At the former president’s first campaign-style rally of 2022 in Arizona last month, Mr Finchem said his campaign is part of a “nationwide populist movement to regain control over our government”.
“We know it and they know it – Donald Trump won,” he said.
Arizona Republicans and right-wing operatives have spent months – and millions of dollars – analysing the outcome of the state’s election results, which have repeatedly affirmed Mr Biden’s win.
Mr Finchem is among the candidates behind the America First coalition, which has attracted conspiracy theorists Mike Lindell and Patrick Byrne, who have helped fund several lawsuits, partisan “audits” of results and the coalition and its candidates.
Maricopa County Recorder Stephen Richer, an elected Republican who maintains the county’s 2.6 million voter files, wrote a lengthy open letter in the wake of the Cyber Ninjas “audit” directed by Arizona’s Republican legislators.
“Nobody stole Maricopa County’s election,” he wrote in August 2021. “Elections in Maricopa County aren’t rigged.”
Trump loyalists running for office are “revealing their true colours,” he told reporters last week.
Candidates who deny the outcome of free and fair elections are “willing to put their professional careers at stake” by relying on the electoral process they want to destroy, he said.

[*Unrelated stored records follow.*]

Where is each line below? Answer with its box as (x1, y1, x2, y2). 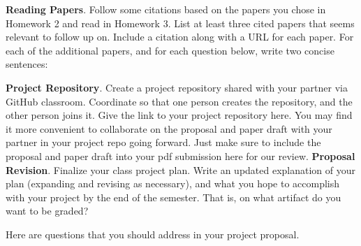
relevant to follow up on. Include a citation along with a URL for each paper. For (6, 29, 354, 44)
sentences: (6, 57, 48, 71)
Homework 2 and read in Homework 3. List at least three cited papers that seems (6, 15, 355, 30)
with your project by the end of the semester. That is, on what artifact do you (6, 189, 341, 204)
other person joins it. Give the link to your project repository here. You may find (6, 108, 353, 122)
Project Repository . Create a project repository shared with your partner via (6, 80, 348, 94)
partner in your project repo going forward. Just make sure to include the (6, 135, 321, 150)
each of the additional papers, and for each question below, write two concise (6, 43, 334, 57)
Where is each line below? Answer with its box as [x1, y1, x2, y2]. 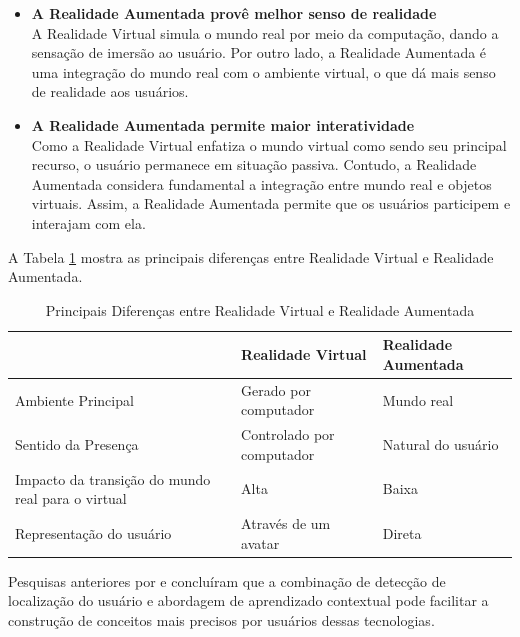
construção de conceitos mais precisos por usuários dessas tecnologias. [8, 609, 435, 630]
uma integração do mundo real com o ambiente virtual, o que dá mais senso [31, 61, 496, 82]
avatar [241, 532, 280, 553]
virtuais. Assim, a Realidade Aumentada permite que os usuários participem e [31, 193, 511, 214]
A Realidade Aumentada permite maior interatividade [31, 114, 415, 135]
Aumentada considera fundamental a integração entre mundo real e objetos [31, 173, 492, 194]
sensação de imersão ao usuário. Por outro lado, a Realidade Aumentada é [31, 42, 487, 63]
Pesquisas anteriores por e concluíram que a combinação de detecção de [8, 570, 446, 591]
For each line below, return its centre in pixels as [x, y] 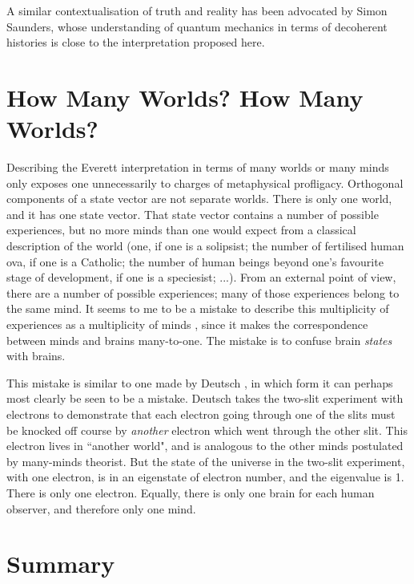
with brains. [36, 356]
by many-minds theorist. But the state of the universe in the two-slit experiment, [206, 461]
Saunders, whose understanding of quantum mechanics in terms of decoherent [197, 26]
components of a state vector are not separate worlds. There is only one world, [199, 199]
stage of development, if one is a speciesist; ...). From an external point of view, [201, 277]
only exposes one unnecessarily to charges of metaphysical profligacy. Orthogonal [205, 182]
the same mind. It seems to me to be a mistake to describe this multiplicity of [198, 308]
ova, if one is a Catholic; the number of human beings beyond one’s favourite [195, 261]
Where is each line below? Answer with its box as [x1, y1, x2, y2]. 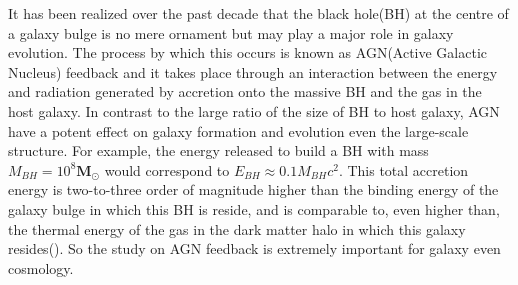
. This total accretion [338, 159, 469, 180]
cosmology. [8, 257, 74, 278]
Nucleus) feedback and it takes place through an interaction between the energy [8, 61, 498, 82]
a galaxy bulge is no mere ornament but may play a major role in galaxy [8, 22, 454, 43]
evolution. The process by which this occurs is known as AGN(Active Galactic [8, 42, 488, 63]
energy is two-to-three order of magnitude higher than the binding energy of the [8, 179, 499, 200]
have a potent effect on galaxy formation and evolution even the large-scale [8, 120, 469, 141]
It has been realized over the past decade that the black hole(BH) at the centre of [8, 3, 509, 23]

“We’ll count their ballots just the same,” he said.
Several Trump allies have entered the race for Pennsylvania’s next governor, a position that appoints the secretary of state, which is responsible for overseeing the state’s elections. Meanwhile, the state’s Republican-controlled Senate launched an investigation into 2020 elections despite several audits confirming the results.
A governor who installs an official who would reject election outcomes “is a very concerning thing,” said Al Schmidt, a former Republican election commissioner and head of the Philadelphia-based watchdog group Committee of Seventy.
He admonished Republicans who are “exploiting confusion” over the state’s vote-by-mail measures, which passed with bipartisan support in Pennsylvania’s Republican-controlled legislature in 2019 before they were targeted by Trump and his allies as a baseless source of widespread fraud.
“The ability to exploit the belief that many voters have that they know the results on election night, despite counties being prohibited from even beginning processing those mail-in ballots until election morning, created a lot of opportunity for distrust,” he said. “I think we’re seeing the consequences of that.”
Mis- and disinformation campaigns across far-right media networks and social media have metastasized “into real threats and violent rhetoric targeting our elections and our election officials,” said Michigan’s Democratic Secretary of State Jocelyn Benson.
Within the last few weeks, Republican gubernatorial candidate Ryan Kelley called on election workers to unplug voting machines if they suspect fraud, and Republican state senate candidate Mike Detmer called on supporters to be prepared to “lock and load” at polling places on Election Day.
“That’s one example of many that we’ve been living in,” Ms Benson said.
One in three election workers feel unsafe because of their jobs, and one in six workers have faced threats as they help run the nation’s elections, according to a 2021 report from the Brennan Center.
Reuters also identified more than 100 threats of death or violence against election workers, and hundreds of reports of intimidation and harassment.
Mr Schmidt said state and local election officials and administrators, facing rising threats based on conspiracy theories and weaponised lies, need help amplifying the truth against disinformation campaigns, “which is really difficult for us to counter.”
“I think the way it spreads is a real concern,” Mr Schmidt told reporters. “I’m equally concerned we are so far away from the 2020 election and have so much progress to make in terms of countering not just the lies we hear but … what makes people believe these lies.
“As much as I want to blame the former president, he really just exploited what was already there.”